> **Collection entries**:
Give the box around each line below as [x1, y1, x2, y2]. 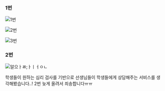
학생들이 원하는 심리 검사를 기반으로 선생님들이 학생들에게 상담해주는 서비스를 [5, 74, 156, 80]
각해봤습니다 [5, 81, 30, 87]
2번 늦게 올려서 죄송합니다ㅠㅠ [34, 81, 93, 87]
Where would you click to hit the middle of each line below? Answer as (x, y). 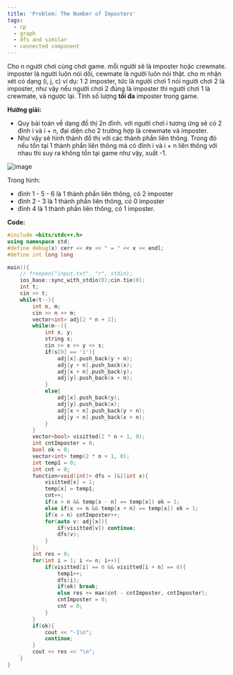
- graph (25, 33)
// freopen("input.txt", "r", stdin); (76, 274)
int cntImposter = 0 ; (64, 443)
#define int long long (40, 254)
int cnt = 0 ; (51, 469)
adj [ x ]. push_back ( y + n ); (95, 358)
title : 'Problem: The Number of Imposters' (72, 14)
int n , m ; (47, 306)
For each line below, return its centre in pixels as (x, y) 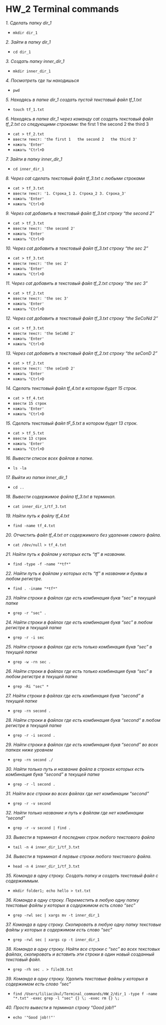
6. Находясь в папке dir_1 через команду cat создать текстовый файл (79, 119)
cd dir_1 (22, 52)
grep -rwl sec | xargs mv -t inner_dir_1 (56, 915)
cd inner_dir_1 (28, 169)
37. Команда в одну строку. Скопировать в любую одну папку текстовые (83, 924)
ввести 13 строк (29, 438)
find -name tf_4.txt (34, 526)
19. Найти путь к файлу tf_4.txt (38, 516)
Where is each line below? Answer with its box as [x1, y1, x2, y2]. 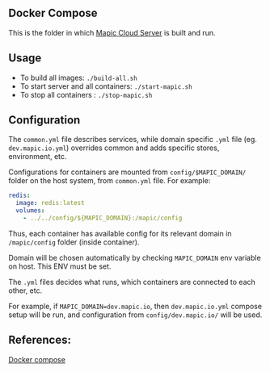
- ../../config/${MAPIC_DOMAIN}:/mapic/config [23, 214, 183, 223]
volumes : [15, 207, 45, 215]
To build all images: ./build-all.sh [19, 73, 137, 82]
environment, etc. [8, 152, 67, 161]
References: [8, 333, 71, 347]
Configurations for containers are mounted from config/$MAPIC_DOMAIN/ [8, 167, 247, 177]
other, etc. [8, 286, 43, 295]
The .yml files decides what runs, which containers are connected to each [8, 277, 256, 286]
==
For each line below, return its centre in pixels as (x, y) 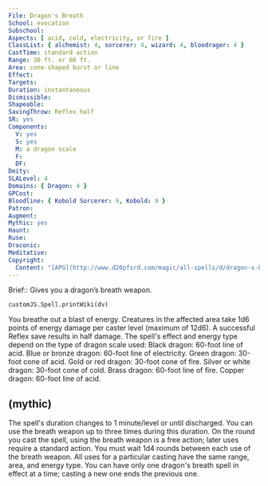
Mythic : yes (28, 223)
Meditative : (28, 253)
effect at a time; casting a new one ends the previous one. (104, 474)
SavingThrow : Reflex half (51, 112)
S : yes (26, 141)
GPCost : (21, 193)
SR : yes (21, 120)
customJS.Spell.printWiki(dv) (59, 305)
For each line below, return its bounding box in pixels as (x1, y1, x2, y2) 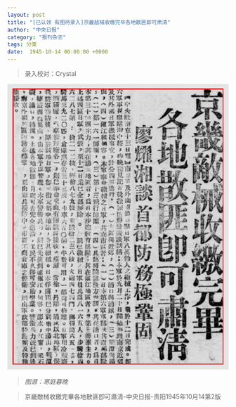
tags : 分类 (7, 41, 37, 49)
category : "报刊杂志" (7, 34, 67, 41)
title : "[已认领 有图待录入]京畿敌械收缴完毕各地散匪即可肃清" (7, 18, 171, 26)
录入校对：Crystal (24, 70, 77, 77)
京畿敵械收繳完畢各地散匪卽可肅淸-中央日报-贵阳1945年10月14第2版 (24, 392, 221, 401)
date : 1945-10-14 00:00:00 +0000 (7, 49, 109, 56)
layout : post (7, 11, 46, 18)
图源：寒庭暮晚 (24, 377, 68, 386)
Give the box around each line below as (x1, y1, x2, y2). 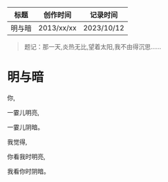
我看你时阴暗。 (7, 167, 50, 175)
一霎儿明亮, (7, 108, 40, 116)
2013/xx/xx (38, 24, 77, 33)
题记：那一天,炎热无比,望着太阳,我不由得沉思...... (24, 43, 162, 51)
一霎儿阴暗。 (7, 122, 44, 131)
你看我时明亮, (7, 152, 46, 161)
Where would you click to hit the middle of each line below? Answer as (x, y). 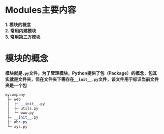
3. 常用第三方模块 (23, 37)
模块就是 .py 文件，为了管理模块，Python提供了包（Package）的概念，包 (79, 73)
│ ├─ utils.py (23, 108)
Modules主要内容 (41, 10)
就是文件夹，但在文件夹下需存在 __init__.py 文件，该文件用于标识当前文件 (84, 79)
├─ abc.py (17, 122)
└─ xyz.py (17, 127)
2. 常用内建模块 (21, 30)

> **Exercise prompt**:
Your task is to copy every line in the entries that holds the string "containers".

> **Solution for this problem**:
Configurations for containers are mounted from config/$MAPIC_DOMAIN/ [8, 167, 247, 177]
The .yml files decides what runs, which containers are connected to each [8, 277, 256, 286]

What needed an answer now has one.